Library-based record&replay tools that reside in the application’s same address space are convenient for debugging, because they don’t require patching the kernel or installing virtual machines, and can often achieve good performance. Current tools, however, have limited replay faithfulness, because they interfere with the application’s state and because they have a fixed record&replay interface (often system and libc calls), which cannot enclose all nondeterminism.

R2 adopts operating system kernel ideas and defines a syscall-upcall interface within the application’s address space. The interface strictly isolates the application from the record&replay library and guarantees replay faithfulness; transfers across the interface are explicit and data movement around arguments is carefully managed. In addition, R2 enables developers to customize calls of the interface to cover nondeterminism, annotate them with simple keywords, and generate code automatically from templates for record&replay.
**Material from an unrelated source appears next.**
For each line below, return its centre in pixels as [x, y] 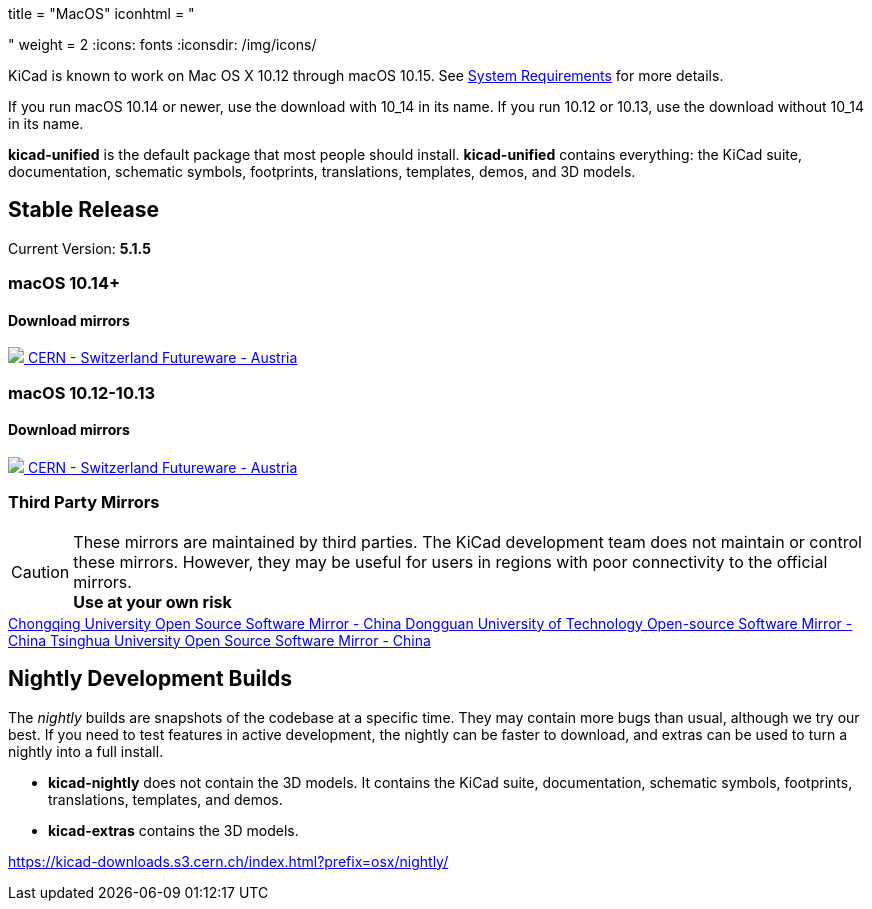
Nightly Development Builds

By doing so developers can further optimize recording performance and avoid manually coding hundreds of stubs for record&replay. We have implemented R2 on Windows; by using annotations it generates stubs for more than 1300 functions automatically. In the past two years it has helped to debug two comprehensive distributed systems incubated in our lab. To the best of our knowledge, it is also the first library-based record&replay tool that can replay multithreaded web and database servers. Experiments show that its recording overhead for Apache is less than 10%, that customizing the interface for SQLite can sometimes reduce the log size up to 99%, and that using optimization annotations for BitTorrent and MPI applications achieves log size reduction ranging from 13.7% to 99.4%.